Belli destacou ainda que "não podemos aceitar o argumento de que os fins justificam os meios", defendendo a soberania nacional com base no direito internacional e nas instituições multilaterais. Segundo ele, a perda desses princípios significaria não apenas a perda da independência, mas também da dignidade nacional.
O embaixador declarou que "o Brasil não crê que a solução da situação na Venezuela passe pela criação de protetorados no país". Ele reforçou o compromisso brasileiro com a paz na América do Sul e a defesa da não-intervenção no continente.
Fundada em 1948, a OEA é o principal fórum político, jurídico e social do hemisfério, reunindo atualmente 35 Estados-membros, além de 70 países e a União Europeia como observadores permanentes.

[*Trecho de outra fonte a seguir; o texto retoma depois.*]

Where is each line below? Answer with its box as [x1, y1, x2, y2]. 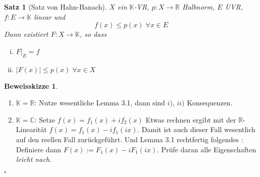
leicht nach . [16, 154, 51, 164]
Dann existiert [4, 29, 48, 39]
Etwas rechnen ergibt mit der [145, 114, 236, 125]
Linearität [16, 124, 47, 135]
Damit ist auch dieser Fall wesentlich [141, 124, 255, 135]
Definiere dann [16, 144, 62, 154]
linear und [34, 11, 66, 22]
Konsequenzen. [187, 97, 233, 108]
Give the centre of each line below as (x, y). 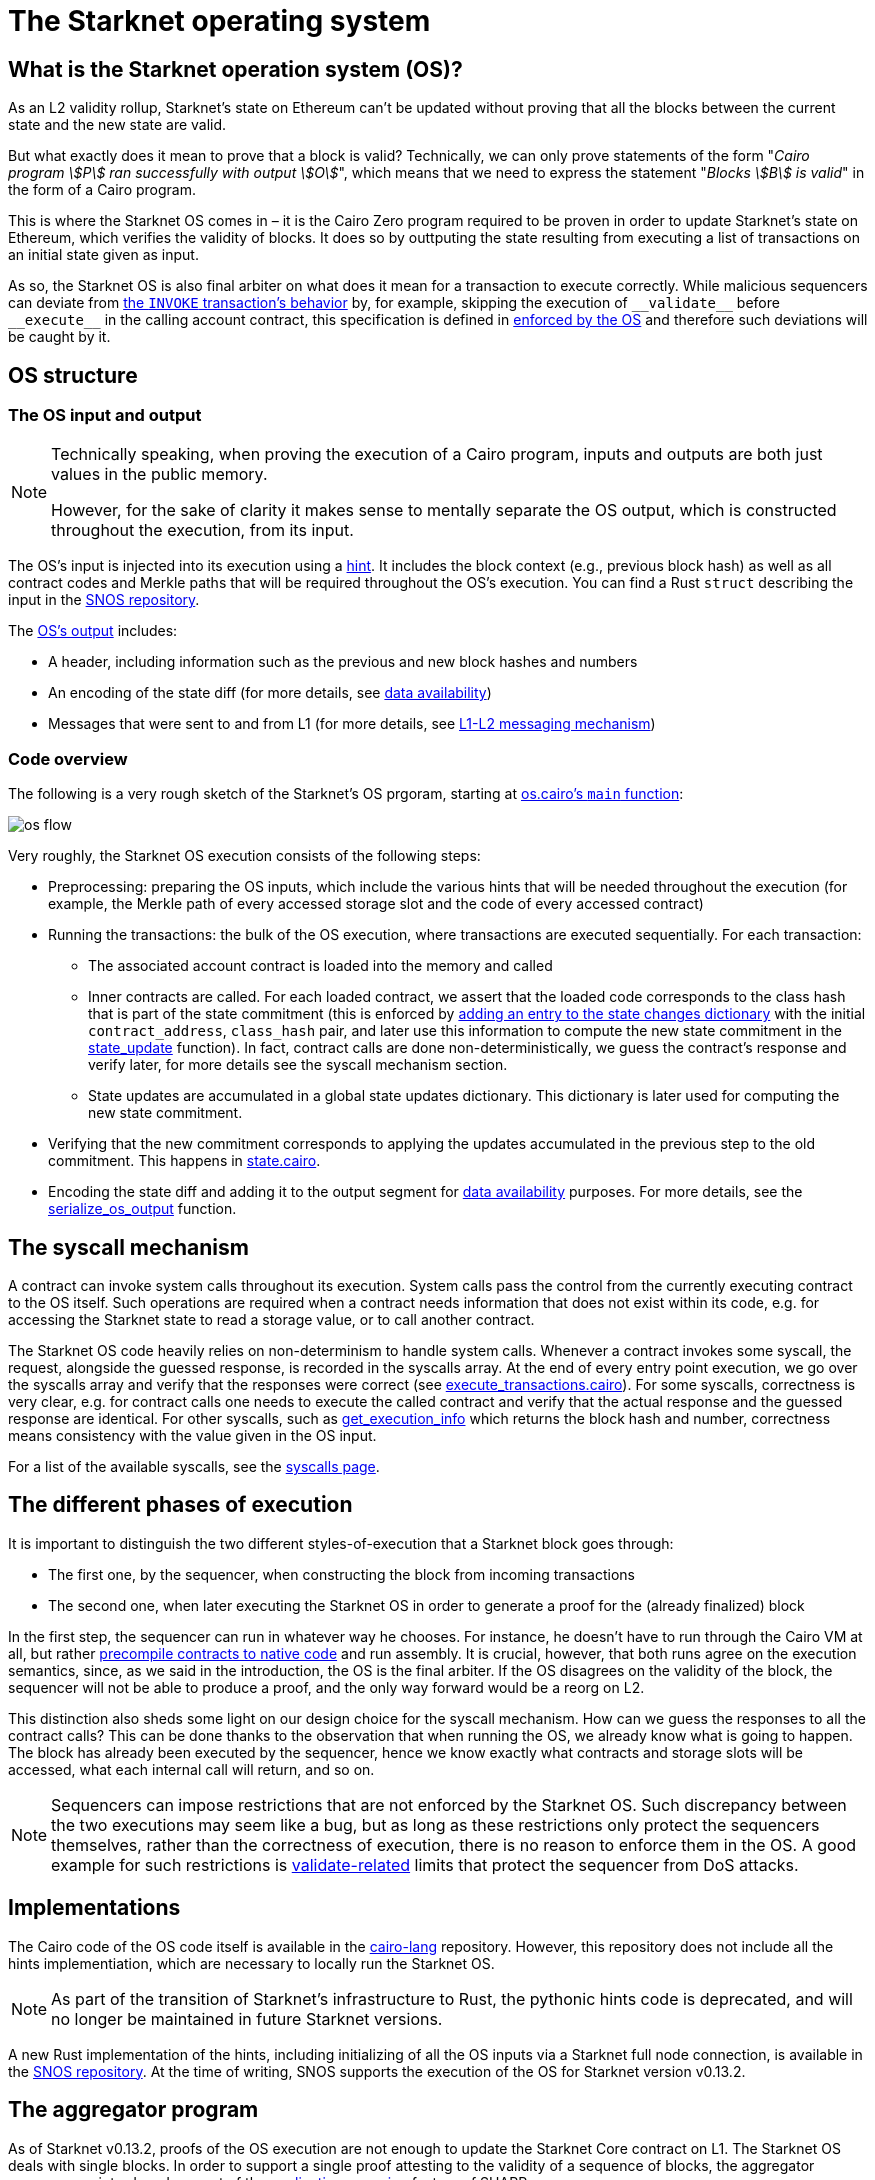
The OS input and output (105, 415)
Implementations (94, 1908)
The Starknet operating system (219, 21)
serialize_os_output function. (142, 1209)
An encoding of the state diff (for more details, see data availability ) (270, 693)
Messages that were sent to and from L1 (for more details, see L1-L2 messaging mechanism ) (352, 724)
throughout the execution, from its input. (202, 530)
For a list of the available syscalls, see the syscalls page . (194, 1466)
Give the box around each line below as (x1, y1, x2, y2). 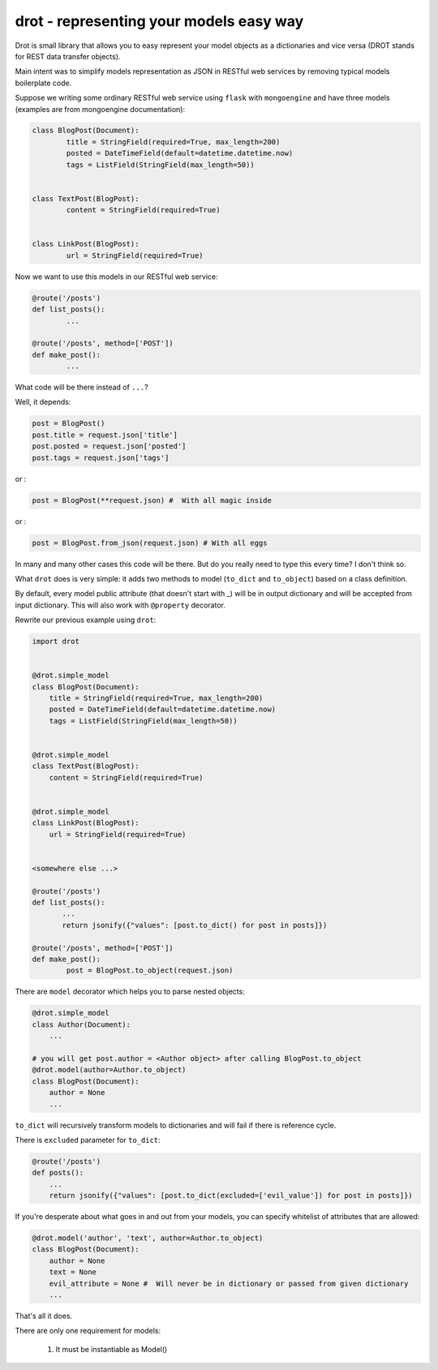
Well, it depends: (15, 397, 71, 407)
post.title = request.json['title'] (32, 430, 178, 440)
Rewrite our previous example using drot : (15, 615, 157, 625)
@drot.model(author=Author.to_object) (32, 1065, 187, 1075)
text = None (49, 1268, 97, 1277)
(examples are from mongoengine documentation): (15, 104, 186, 114)
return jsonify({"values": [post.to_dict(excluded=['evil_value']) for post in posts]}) (49, 1191, 413, 1200)
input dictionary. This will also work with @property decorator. (15, 600, 226, 610)
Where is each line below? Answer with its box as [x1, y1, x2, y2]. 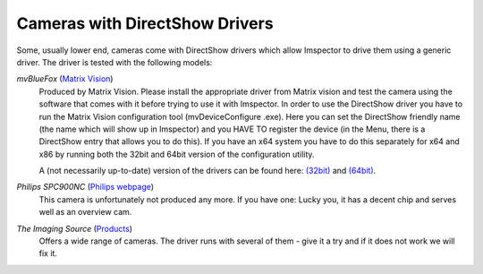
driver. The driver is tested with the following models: [16, 56, 213, 67]
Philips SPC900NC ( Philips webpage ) [16, 182, 155, 193]
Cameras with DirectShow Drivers [16, 13, 274, 33]
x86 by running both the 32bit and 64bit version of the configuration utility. [38, 149, 315, 159]
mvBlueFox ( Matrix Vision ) [16, 73, 114, 84]
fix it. [38, 248, 58, 259]
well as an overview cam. [38, 207, 132, 218]
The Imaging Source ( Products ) [16, 223, 133, 234]
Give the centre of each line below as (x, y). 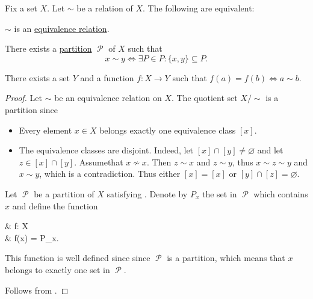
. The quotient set (204, 98)
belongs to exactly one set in (57, 269)
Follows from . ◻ (37, 290)
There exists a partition (48, 48)
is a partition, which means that (226, 258)
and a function (107, 77)
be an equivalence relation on (108, 98)
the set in (219, 193)
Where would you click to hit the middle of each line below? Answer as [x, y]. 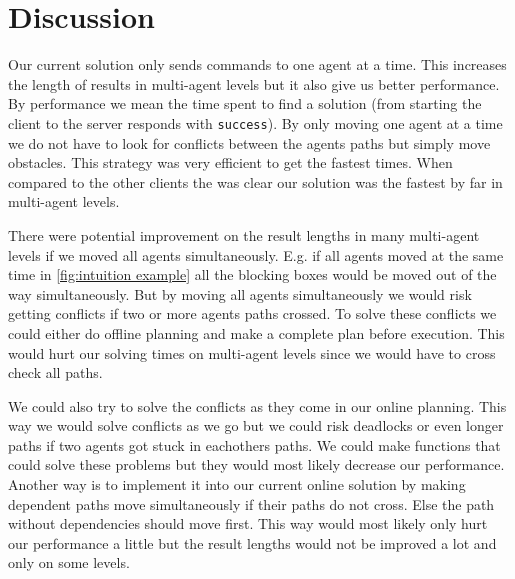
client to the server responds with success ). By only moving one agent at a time [255, 122]
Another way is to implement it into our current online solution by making [237, 484]
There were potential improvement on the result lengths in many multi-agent [244, 234]
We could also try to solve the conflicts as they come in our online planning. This [257, 405]
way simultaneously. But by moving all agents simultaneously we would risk [240, 293]
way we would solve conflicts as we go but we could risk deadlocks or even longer [256, 425]
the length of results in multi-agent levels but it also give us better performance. [254, 83]
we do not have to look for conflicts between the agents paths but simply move [249, 142]
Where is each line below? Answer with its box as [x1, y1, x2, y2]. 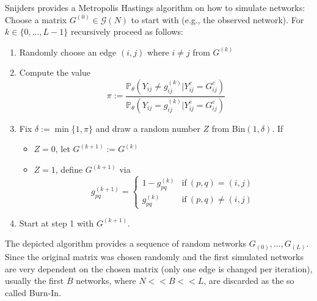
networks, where [76, 274, 136, 287]
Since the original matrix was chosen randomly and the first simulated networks [5, 250, 304, 263]
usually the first [5, 274, 64, 287]
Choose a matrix [5, 13, 67, 26]
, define [55, 163, 83, 176]
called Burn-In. [5, 286, 62, 299]
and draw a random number [95, 121, 200, 134]
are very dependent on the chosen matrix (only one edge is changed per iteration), [5, 262, 313, 275]
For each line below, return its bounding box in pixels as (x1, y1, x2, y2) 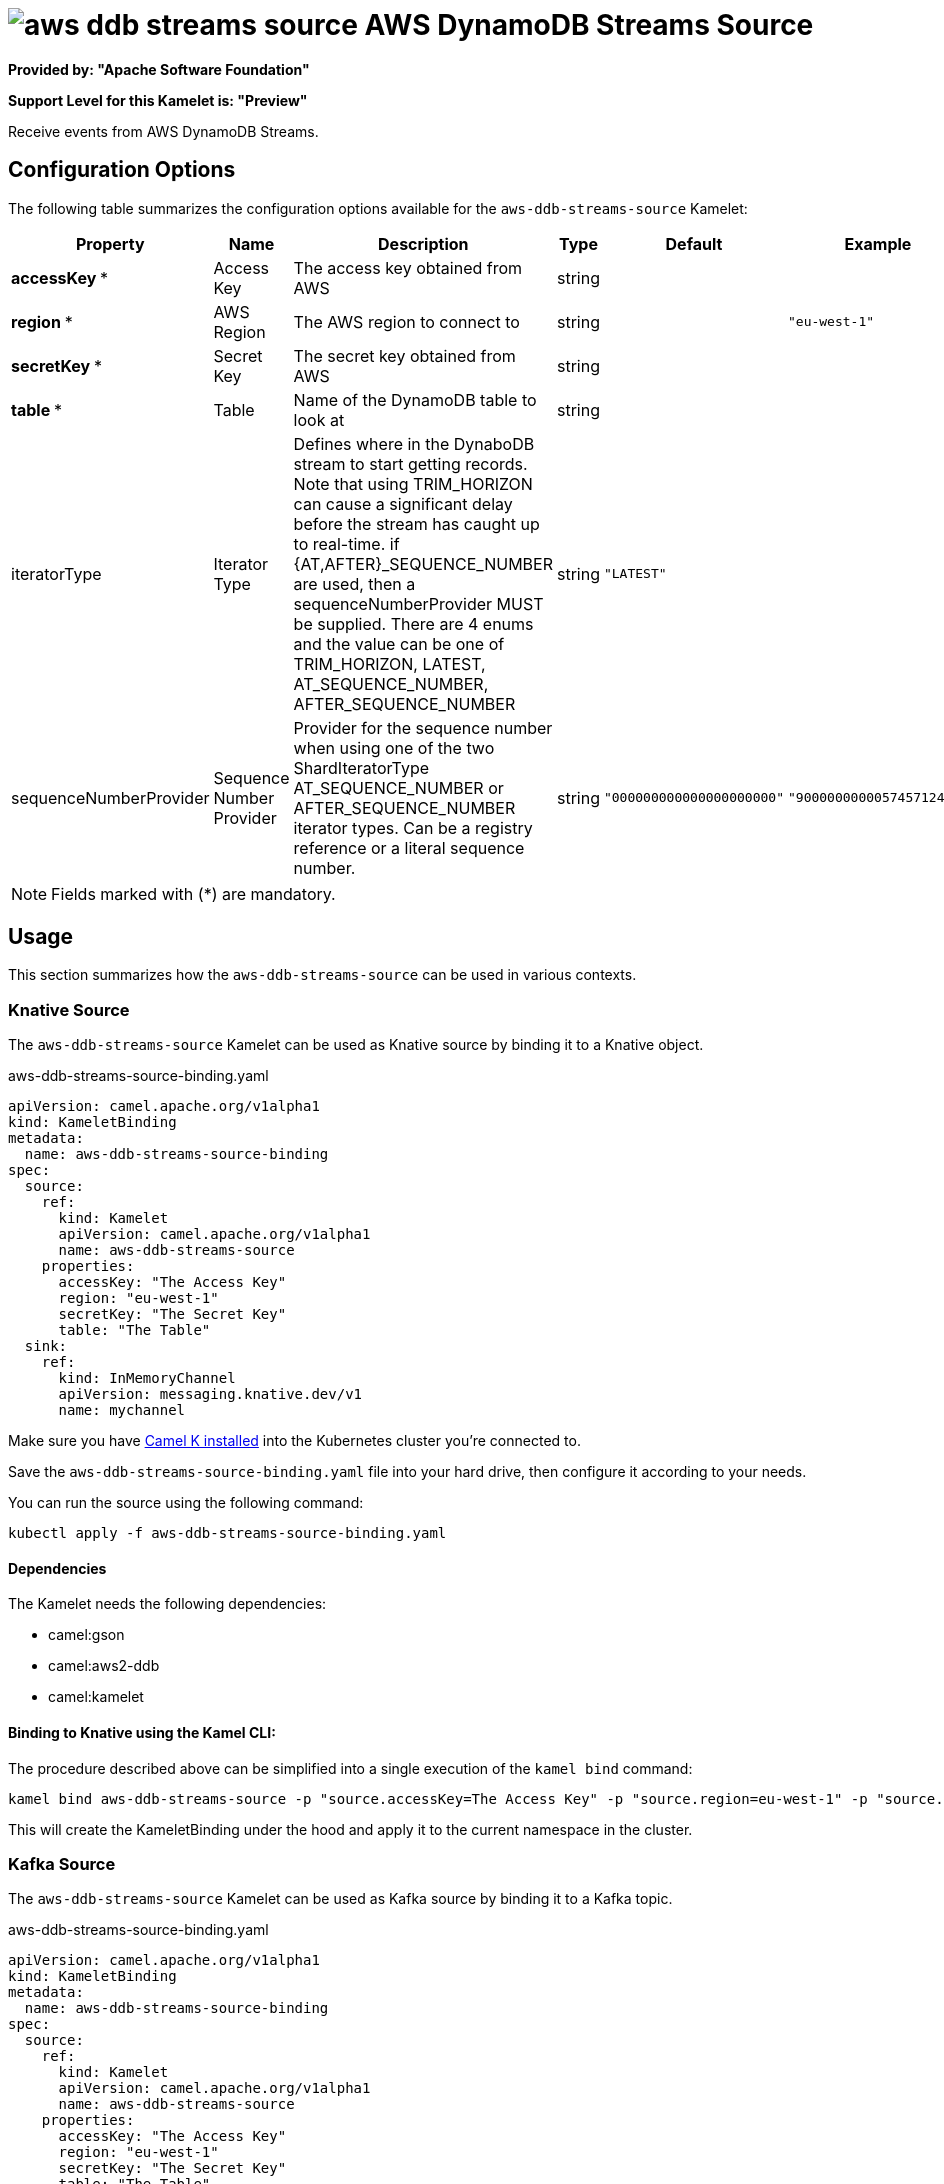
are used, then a (293, 573, 416, 594)
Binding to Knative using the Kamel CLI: (8, 1724, 276, 1742)
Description (378, 233, 469, 254)
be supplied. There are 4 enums (293, 613, 534, 634)
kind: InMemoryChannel (58, 1370, 236, 1387)
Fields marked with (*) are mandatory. (51, 883, 336, 904)
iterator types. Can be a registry (293, 817, 533, 838)
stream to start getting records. (293, 453, 528, 474)

O discurso de Belli reafirmou a posição do Brasil de condenar a operação militar dos Estados Unidos que resultou na captura de Maduro e de sua esposa, Cilia Flores. Na segunda-feira (5), o embaixador brasileiro na ONU, Sérgio França Danese, já havia classificado a intervenção armada americana na Venezuela como uma flagrante violação da Carta das Nações Unidas e do direito internacional. Em sua fala na OEA, Belli reiterou que houve violação desses princípios.
Horas antes da reunião da OEA, a porta-voz do Alto Comissariado da ONU para os Direitos Humanos, Ravina Shamdasani, também afirmou que os EUA violaram claramente o direito internacional na operação em território venezuelano. "É claro que a operação violou um princípio fundamental do direito internacional, segundo o qual os Estados não devem ameaçar ou usar a força contra a integridade territorial ou a independência política de qualquer Estado", declarou.